Falta-nos apenas organização, escrevia o eminente sociólogo. De fato, as qualidade naturais do nosso povo nem sempre se manifestam, em todo o seu vigor, pela ausência de orientação que as encaminhe pelo rumo mais consentâneo aos interesses da coletividade.

O egrégio pensador recordava a soma de energias despendida, nos tempos da escravidão, pelas nossas donas de casa; o excessivo labor do brasileiro, em todos os ramos das profissões liberais, representando um esforço contínuo maior que o dos profissionais europeus, os quais, em determinados períodos de férias, suspendem os seus trabalhos, fecham os seus gabinetes e escritórios para repousar.

Sobre o valor da energia latente do habitante dos nossos sertões não era outra a opinião de Euclides da Cunha.

Há poucos anos, o Sr. Monteiro Lobato, com o seu Jeca-tatu, veio, por instantes, contrariar esse conceito favorável ao caboclo brasileiro.

A página célebre dos "Urupês" deu a Ruy Barbosa uma repercussão nacional. Passado, porém, o primeiro momento, à generalização do escritor paulista opôs o Sr. Ildefonso Albano os seus embargos restritivos, na figura de Mané Chique-Chique, o sertanejo do norte. Outras contraditas apareceram no sul do país. E o próprio Sr. Monteiro Lobato reconheceu, nas páginas vibrantes do "Problema Vital", que a indolência do Jeca-tatu não era um produto da raça e sim a consequência de "um longo e ininterrupto estado de doença transmitido de pais a filhos e agravado dia por dia". E, no pequeno prefácio da 3.ª edição dos "Urupês", aproveitou o lance "para implorar perdão ao pobre Jeca". "Eu ignorava, escreve Monteiro Lobato, que eras assim, meu Tatú, por motivo de doença."

Hoje é com piedade infinita que te encara quem, naquele tempo, só via em ti um "mamparreio de marca".

Jeca-Tatu é, portanto, um caso mórbido e não o tipo normal das populações sertanejas. Convenientemente medicado, poderá transformar-se em valor econômico de primeira ordem. Não é visceral a sua inferioridade.

É apenas a resultante do meio endêmico em que vive e do abandono moral em que se tem encontrado, completamente esquecido, até bem pouco, pelos patrícios civilizados do litoral.

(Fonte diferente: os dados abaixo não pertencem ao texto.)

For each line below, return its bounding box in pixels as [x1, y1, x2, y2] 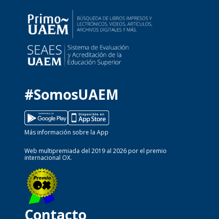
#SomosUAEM [24, 85, 119, 104]
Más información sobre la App [24, 128, 109, 136]
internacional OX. [24, 153, 72, 162]
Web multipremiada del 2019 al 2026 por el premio [24, 146, 167, 155]
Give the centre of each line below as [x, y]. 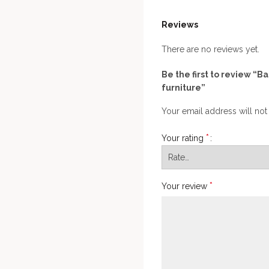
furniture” [183, 87]
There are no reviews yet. [210, 49]
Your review [186, 186]
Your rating [184, 138]
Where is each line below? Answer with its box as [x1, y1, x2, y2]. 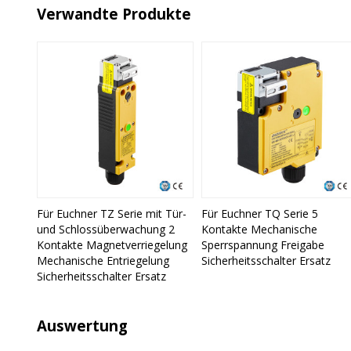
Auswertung [36, 315, 128, 335]
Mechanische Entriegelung [36, 253, 169, 269]
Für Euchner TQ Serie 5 [201, 206, 318, 222]
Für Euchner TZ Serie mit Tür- [36, 206, 186, 222]
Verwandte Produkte [36, 3, 191, 24]
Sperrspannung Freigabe [201, 237, 324, 253]
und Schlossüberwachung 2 [36, 222, 175, 237]
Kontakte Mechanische [201, 222, 317, 237]

Não são raros os exemplos da perfeita adaptabilidade dos nossos caboclos e sertanejos a certos gêneros de atividade, em que nos habituamos, por um falso julgamento, a considerá-los inferiores aos estrangeiros.

Há, em S. Paulo, uma colônia dirigida pelos trapistas, que nos fornece a prova do asserto.

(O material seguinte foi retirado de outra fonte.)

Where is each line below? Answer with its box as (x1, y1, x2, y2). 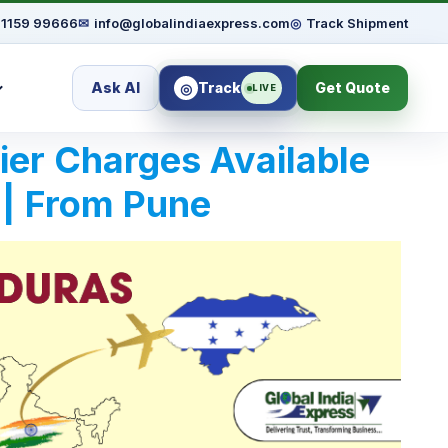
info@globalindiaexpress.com (94, 15, 290, 31)
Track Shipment (306, 15, 408, 31)
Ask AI (91, 79, 141, 96)
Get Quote (315, 79, 390, 96)

Em Tremembé, os religiosos da Trapa mantêm um verdadeiro laboratório de experimentação sociológica, no qual puderam apurar a injustiça do preconceito corrente em relação ao valor do trabalhador nacional.

Quando ali chegaram, há anos, encontraram os trapistas uma população enfermiça e indolente, incapaz do menor esforço e vivendo ao Deus dará. Pesava sobre ela a fatalidade de um meio físico hostil.

Os trapistas iniciaram, logo, com fervor apostólico, o serviço de saneamento da região. Curando das almas dos caipiras, não descuidavam de sua saúde.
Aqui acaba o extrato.